WHAT YOU HAVE TO DO: Among the lines of data below, reproduce only those from the one with "PACKAGE=no) [6, 61, 70, 73]" through the one with "--with-pic try to", exactly as they stand, both ends included.

EXERCISE INPUT:
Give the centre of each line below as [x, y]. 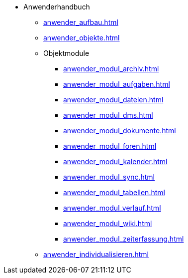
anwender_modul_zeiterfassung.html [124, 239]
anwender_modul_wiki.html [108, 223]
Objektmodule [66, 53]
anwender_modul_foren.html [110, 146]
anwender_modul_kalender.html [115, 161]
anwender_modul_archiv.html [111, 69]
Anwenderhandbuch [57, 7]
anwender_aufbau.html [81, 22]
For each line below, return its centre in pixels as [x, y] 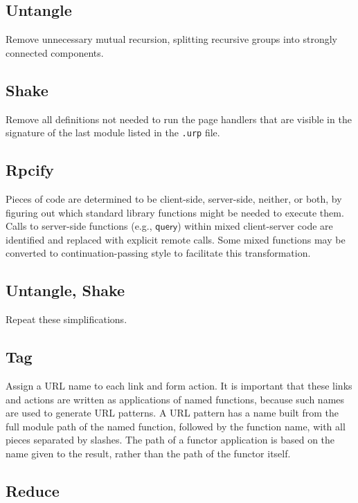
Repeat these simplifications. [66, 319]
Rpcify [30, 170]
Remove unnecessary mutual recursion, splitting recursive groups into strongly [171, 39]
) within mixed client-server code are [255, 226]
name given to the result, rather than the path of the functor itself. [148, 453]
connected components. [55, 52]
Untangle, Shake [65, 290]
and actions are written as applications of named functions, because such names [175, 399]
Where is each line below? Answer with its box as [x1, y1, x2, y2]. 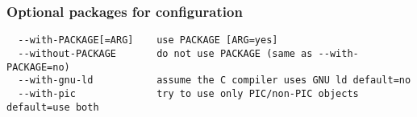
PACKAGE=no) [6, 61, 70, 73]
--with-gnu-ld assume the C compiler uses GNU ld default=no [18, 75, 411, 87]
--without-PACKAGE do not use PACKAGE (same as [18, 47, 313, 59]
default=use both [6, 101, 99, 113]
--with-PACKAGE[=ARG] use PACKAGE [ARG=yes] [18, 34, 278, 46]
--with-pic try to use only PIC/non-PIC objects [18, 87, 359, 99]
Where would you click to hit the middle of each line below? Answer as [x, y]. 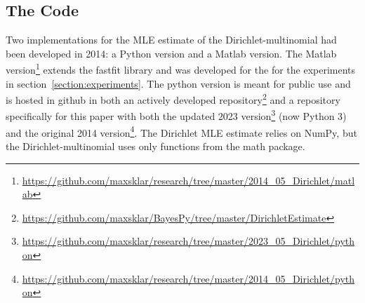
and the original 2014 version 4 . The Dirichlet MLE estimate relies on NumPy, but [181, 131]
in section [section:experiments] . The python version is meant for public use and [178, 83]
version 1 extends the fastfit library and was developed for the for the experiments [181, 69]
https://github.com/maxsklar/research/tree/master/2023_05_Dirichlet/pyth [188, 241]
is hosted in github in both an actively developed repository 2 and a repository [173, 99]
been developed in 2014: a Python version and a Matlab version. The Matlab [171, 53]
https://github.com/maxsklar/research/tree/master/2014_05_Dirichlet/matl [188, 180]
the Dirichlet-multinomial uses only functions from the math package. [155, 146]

==

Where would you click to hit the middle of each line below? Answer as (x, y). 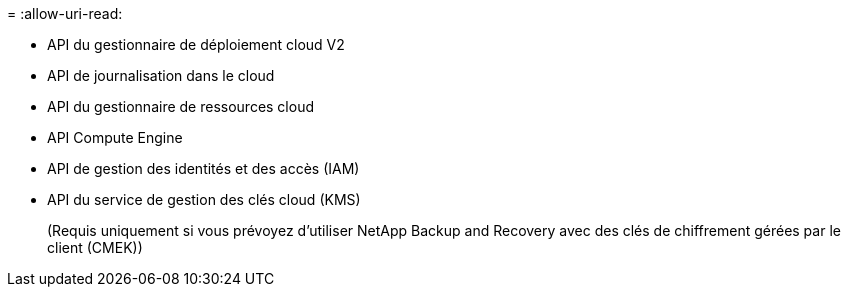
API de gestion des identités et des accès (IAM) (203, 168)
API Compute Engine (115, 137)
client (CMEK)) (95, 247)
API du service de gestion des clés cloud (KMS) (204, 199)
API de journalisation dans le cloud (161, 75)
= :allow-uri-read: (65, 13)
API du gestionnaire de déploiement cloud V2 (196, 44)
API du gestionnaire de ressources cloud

...

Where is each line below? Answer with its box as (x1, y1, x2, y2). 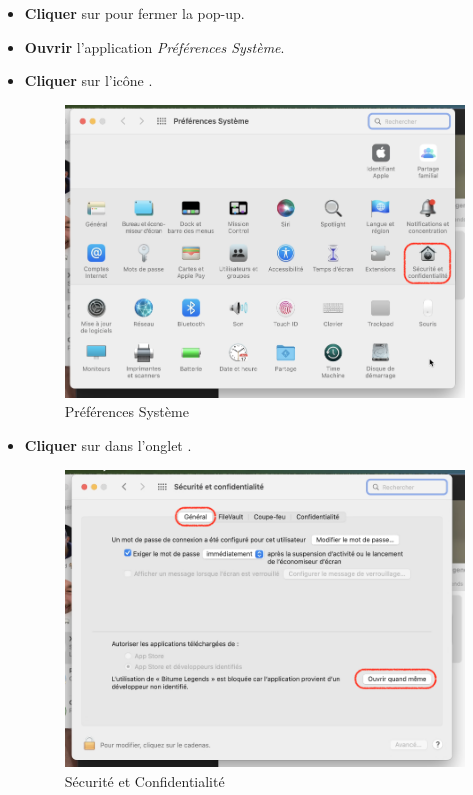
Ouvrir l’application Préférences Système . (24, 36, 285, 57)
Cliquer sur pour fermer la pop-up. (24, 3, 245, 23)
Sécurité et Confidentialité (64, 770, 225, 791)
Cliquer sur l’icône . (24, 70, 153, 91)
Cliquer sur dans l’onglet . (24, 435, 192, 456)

ANSWER TO THIS PROBLEM:
PACKAGE=no) [6, 61, 70, 73]
--with-gnu-ld assume the C compiler uses GNU ld default=no [18, 75, 411, 87]
--without-PACKAGE do not use PACKAGE (same as [18, 47, 313, 59]
default=use both [6, 101, 99, 113]
--with-PACKAGE[=ARG] use PACKAGE [ARG=yes] [18, 34, 278, 46]
--with-pic try to use only PIC/non-PIC objects [18, 87, 359, 99]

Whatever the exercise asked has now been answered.